I cannot reproduce this error. When I run ParsEval on the entire file, it gives me the previous error you reported (ID clash). When I isolate the feature listed above, it gives me no error. You will need to provide more details if you would like me to help identify and solve the issue.

damianosmel commented 10 years ago

I see. After resolving the ID clash issue by assigning the gene "gltX" to only one strand (e.g both instances to "+" strand), then running ParsEval I encounter the current issue. Is it possible to try this modification in the gff and run again the tool? (or I can send you the modified gff). Thank you for your time.

standage commented 10 years ago

I think you had better send me your modified GFF3 file. My impression is that you have modified it in other ways as well. If you fix or remove the gltX problem, the same exact problem shows up with a different ID. I still cannot reproduce the "cannot infer missing exons" error message.

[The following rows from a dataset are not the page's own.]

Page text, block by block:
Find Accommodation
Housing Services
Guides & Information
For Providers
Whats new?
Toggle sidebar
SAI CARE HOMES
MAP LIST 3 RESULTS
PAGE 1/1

damianosmel commented 10 years ago

I sent you the modified gff. Thanks.

standage commented 10 years ago

Okay, it looks like this file is absolutely full of problems. In the latest file you sent, you manually changed the strand of two features, but this doesn't really fix the real problem. The real problem is that in many cases you have different features using the same ID. The gltX ID is just one example, but the same thing is happening all over the GFF3 file. Two distinct features (2 different genes for example) cannot have the same ID, or it is going to cause all kinds of problems. I'm guessing that once you fix this problem with the data the error message will go away, so I'm going to close this thread. Feel free to reopen it if the error persists after the data file is fixed.